Shih Tzu Collars and Harnesses

Overview

While there are many accessories that you can get for a puppy or dog, there are only a few that are a ‘must’. And a collar and/or harness are items that are a necessity for every Shih Tzu. Finding the right one may seem easy: Just get something that looks durable, cute, and fits correctly. Right? 

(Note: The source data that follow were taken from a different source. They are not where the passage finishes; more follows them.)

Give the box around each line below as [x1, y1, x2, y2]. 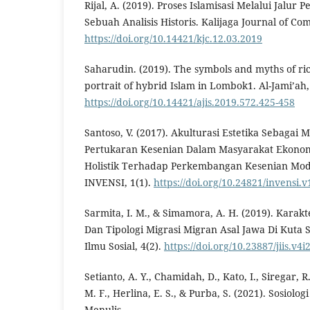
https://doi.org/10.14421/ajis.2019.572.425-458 [84, 95, 295, 109]
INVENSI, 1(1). [84, 175, 154, 189]
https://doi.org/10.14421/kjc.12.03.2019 [84, 31, 262, 45]
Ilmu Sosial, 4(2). [84, 239, 164, 253]
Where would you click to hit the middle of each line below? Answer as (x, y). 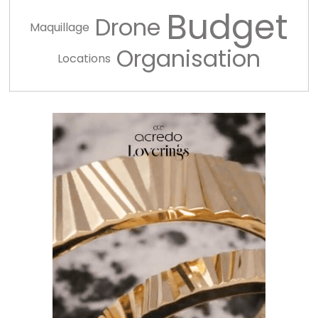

It actually goes far beyond that. And in fact, having the wrong accessories can have dire consequences.

We encourage all owners to read why choosing the best collars and harnesses for a Shih Tzu is such a vital element of care. 
Already know why a harness is a must? Jump right to The Best Harnesses for a Shih Tzu.

The Anatomy of a Shih Tzu’s Neck

Before we start talking about collars and harnesses for a Shih Tzu, it is important to understand the anatomy of a Shih Tzu’s neck, after all, that is where the collar is going sit.
The neck of a dog is physiologically comparable to that of a human’s. As you can see from this image, the throat splits off into two canals. There is the esophagus, which is the tube that leads to the stomach. And there is the trachea, which is the breathing tube that leads to the lungs. 

The tissue of the trachea is surrounded by rings of cartilage, which as you may know is much softer and more pliable than bone. It is also much weaker.

There is little else protecting a Shih Tzu’s neck. There are some very muscled dogs, such as Boxers, that have a good amount of thick neck and shoulder muscle that can withstand pressure on the neck from a collar. However, not so for a little Shih Tzu. 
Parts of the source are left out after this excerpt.